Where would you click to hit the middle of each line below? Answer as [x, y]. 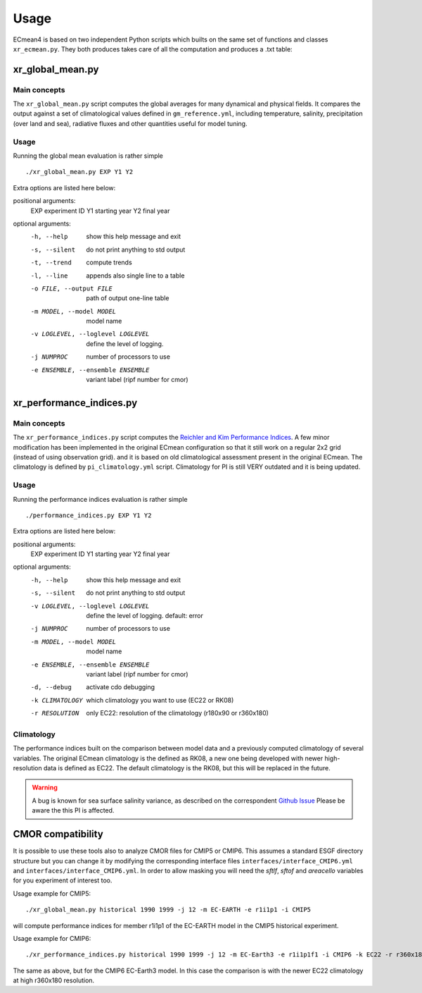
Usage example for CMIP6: [52, 938]
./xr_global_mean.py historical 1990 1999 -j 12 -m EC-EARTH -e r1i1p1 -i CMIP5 [168, 910]
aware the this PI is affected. [73, 810]
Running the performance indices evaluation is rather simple [100, 499]
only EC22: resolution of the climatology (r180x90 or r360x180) [177, 713]
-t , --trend [51, 263]
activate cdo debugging [120, 687]
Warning [45, 788]

_ _ _ _ _ _ _

What you are asked to do: Write out the material above precisely, leaving each picture behind.

Completed task:
Where would you click to hit the middle of each line below? Answer as [x, y]. 
Usage example for CMIP6: [52, 938]
./xr_global_mean.py historical 1990 1999 -j 12 -m EC-EARTH -e r1i1p1 -i CMIP5 [168, 910]
aware the this PI is affected. [73, 810]
Running the performance indices evaluation is rather simple [100, 499]
only EC22: resolution of the climatology (r180x90 or r360x180) [177, 713]
-t , --trend [51, 263]
activate cdo debugging [120, 687]
Warning [45, 788]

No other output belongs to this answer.